The followers of Tantra were often branded as Nāstika by the political proponents of the Vedic tradition. The term Nāstika does not denote an atheist since the Veda presents a godless system with no singular almighty being or multiple almighty beings. It is applied only to those who do not believe in the Vedas. The Sāṃkhyas and Mīmāṃsakas do not believe in God, but they believe in the Vedas and hence they are not Nāstikas. The Buddhists, Jains, and Cārvākas do not believe in the Vedas; hence they are Nāstikas.

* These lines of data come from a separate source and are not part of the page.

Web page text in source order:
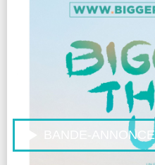
BANDE-ANNONCE
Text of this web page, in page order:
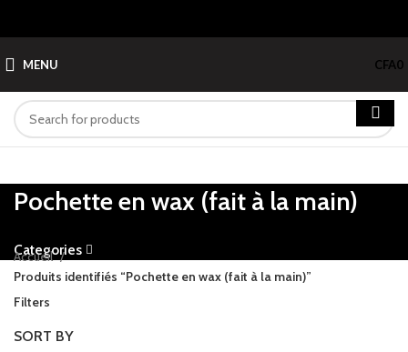
MENU CFA0
Pochette en wax (fait à la main)
Categories
Accueil
Produits identifiés “Pochette en wax (fait à la main)”
Filters
SORT BY
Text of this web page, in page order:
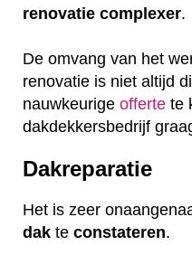
renovatie complexer.
De omvang van het
renovatie is niet altijd
nauwkeurige offerte te
dakdekkersbedrijf
Dakreparatie
Het is zeer
dak te constateren.
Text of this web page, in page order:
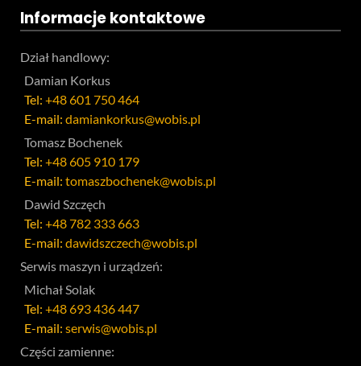
Informacje kontaktowe
Dział handlowy:
Damian Korkus
Tel: +48 601 750 464
E-mail: damiankorkus@wobis.pl
Tomasz Bochenek
Tel: +48 605 910 179
E-mail: tomaszbochenek@wobis.pl
Dawid Szczęch
Tel: +48 782 333 663
E-mail: dawidszczech@wobis.pl
Serwis maszyn i urządzeń:
Michał Solak
Tel: +48 693 436 447
E-mail: serwis@wobis.pl
Części zamienne:
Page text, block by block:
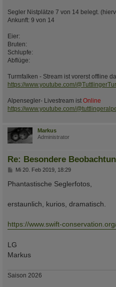
Segler Nistplätze 7 von 14 belegt.
Ankunft: 9 von 14
Eier:
Bruten:
Schlupfe:
Abflüge:
Turmfalken - Stream ist vorerst offline
https://www.youtube.com/
Alpensegler- Livestream ist Online
https://www.youtube.com/
Markus
Administrator
Re: Besondere
B
i
a
g
Mi 20. Feb 2019, 18:29
Phantastische Seglerfotos,
erstaunlich, kurios, dramatisch.
https://www.swift-
LG
Markus
Saison 2026
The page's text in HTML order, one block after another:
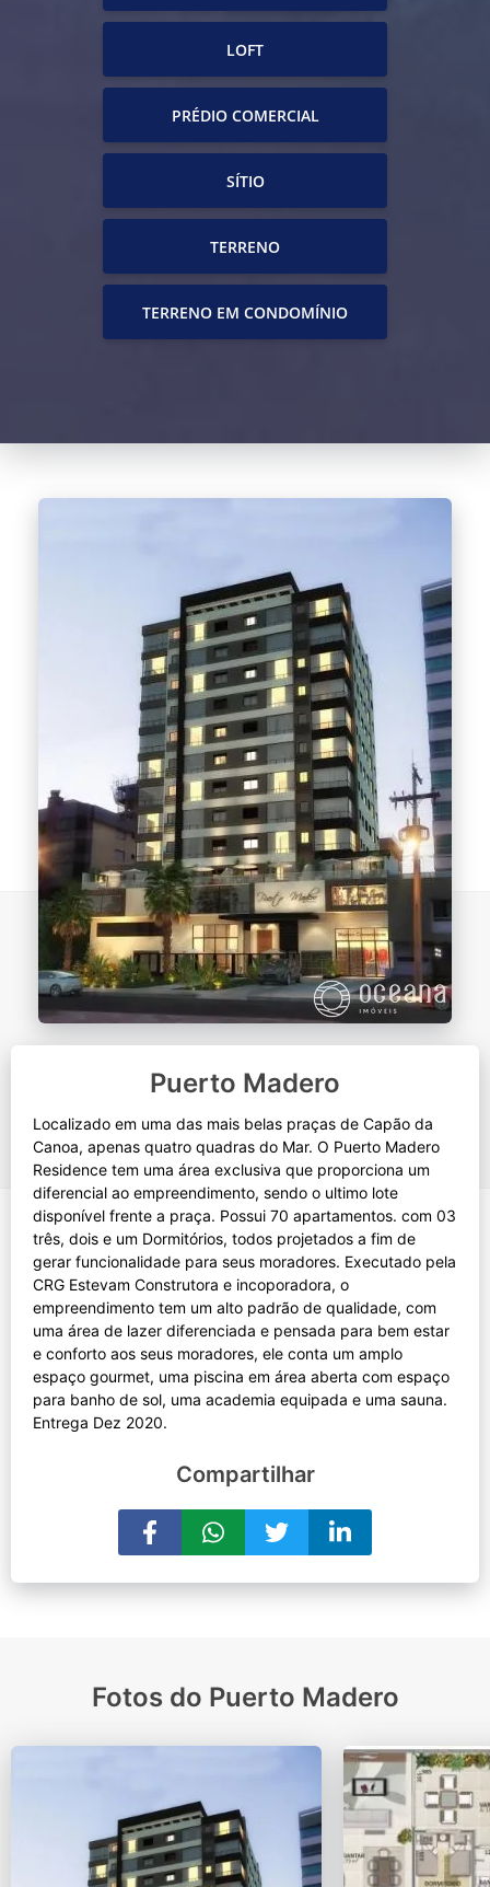
LOFT
PRÉDIO COMERCIAL
SÍTIO
TERRENO
TERRENO EM CONDOMÍNIO
Puerto Madero
Localizado em uma das mais belas praças de Capão da
Canoa, apenas quatro quadras do Mar. O Puerto Madero
Residence tem uma área exclusiva que proporciona um
diferencial ao empreendimento, sendo o ultimo lote
disponível frente a praça. Possui 70 apartamentos. com 03
três, dois e um Dormitórios, todos projetados a fim de
gerar funcionalidade para seus moradores. Executado pela
CRG Estevam Construtora e incoporadora, o
empreendimento tem um alto padrão de qualidade, com
uma área de lazer diferenciada e pensada para bem estar
e conforto aos seus moradores, ele conta um amplo
espaço gourmet, uma piscina em área aberta com espaço
para banho de sol, uma academia equipada e uma sauna.
Compartilhar
Fotos do Puerto Madero
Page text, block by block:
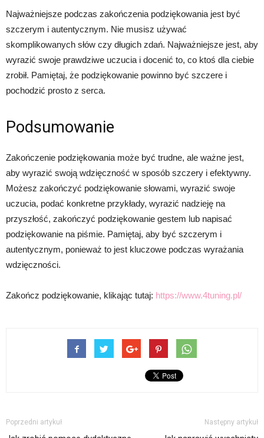
Najważniejsze podczas zakończenia podziękowania jest być
szczerym i autentycznym. Nie musisz używać
skomplikowanych słów czy długich zdań. Najważniejsze jest, aby
wyrazić swoje prawdziwe uczucia i docenić to, co ktoś dla ciebie
zrobił. Pamiętaj, że podziękowanie powinno być szczere i
pochodzić prosto z serca.
Podsumowanie
Zakończenie podziękowania może być trudne, ale ważne jest,
aby wyrazić swoją wdzięczność w sposób szczery i efektywny.
Możesz zakończyć podziękowanie słowami, wyrazić swoje
uczucia, podać konkretne przykłady, wyrazić nadzieję na
przyszłość, zakończyć podziękowanie gestem lub napisać
podziękowanie na piśmie. Pamiętaj, aby być szczerym i
autentycznym, ponieważ to jest kluczowe podczas wyrażania
wdzięczności.
Zakończ podziękowanie, klikając tutaj: https://www.4tuning.pl/
Poprzedni artykuł Następny artykuł

Bhattacharyya 1999, pp. 174

Āstika is also a name, such as that of a Vedic scholar born to the goddess Mānasā ("Mind") and the sage Jaratkaru. [17]

Classification of schools

The terms Āstika and Nāstika have been used to classify various Indian intellectual traditions.

Āstika Hindu

A list of six systems or ṣaḍdarśanas (also spelled Sad Darshan) consider Vedas as a reliable source of knowledge and an authoritative source. [18] These are the Nyaya, Vaisheshika, Samkhya, Yoga, Mīmāṃsā and Vedanta schools of Hinduism, and they are classified as the āstika schools:

  1. Nyāyá, the school of logic
  2. Vaiśeṣika, the atomist school
  3. Sāṃkhya, the enumeration school
  4. Yoga, the school of Patañjali (which assumes the metaphysics of Sāṃkhya)
  5. Mīmāṃsa, the tradition of Vedic exegesis
  6. Vedanta or Uttara Mimāṃsā, the Upaniṣadic tradition.

These are often coupled into three groups for both historical and conceptual reasons: Nyāyá-Vaiśeṣika, Sāṃkhya-Yoga, and Mimāṃsā-Vedanta.

Nāstika Hindu

The main schools of Indian philosophy that reject the Vedas were regarded as heterodox in the Brahmanical tradition: [4]

  1. Buddhism
  2. Jainism
  3. Cārvāka
  4. Ājīvika
  5. Ajñana

The use of the term nāstika to describe Buddhism and Jainism in India is explained by Gavin Flood as follows:

At an early period, during the formation of the Upaniṣads and the rise of Buddhism and Jainism, we must envisage a common heritage of meditation and mental discipline practiced by renouncers with varying affiliations to non-orthodox (Veda-rejecting) and orthodox (Veda-accepting) traditions.... These schools [such as Buddhism and Jainism] are understandably regarded as heterodox (nāstika) by orthodox (āstika) Brahmanism.

Gavin Flood [19]

Tantric traditions in Hinduism have both āstika and nāstika lines; as Banerji writes in "Tantra in Bengal":

Tantras are ... also divided as āstika or Vedic and nāstika or non-Vedic. In accordance with the predominance of the deity the āstika works are again divided as Śākta, Śaiva, Saura, Gāṇapatya and Vaiṣṇava.

Banerji [20]

Discussion

Hinduism

Manusmriti, in verse 2.11, defines Nāstika as those who revile "Vedic literature based on two roots of science of reasoning (Śruti and Smriti)". [6] The 9th century Indian scholar Medhatithi analyzed this definition and stated that Nāstika does not mean someone who says "Vedic literature are untrue", but rather one who says "Vedic literature are immoral". Medhatithi further noted verse 8.309 of Manusmriti, to provide another aspect of the definition of Nāstika as one who believes, "there is no other world, there is no purpose in giving charity, there is no purpose in rituals and the teachings in the Vedic literature." [6]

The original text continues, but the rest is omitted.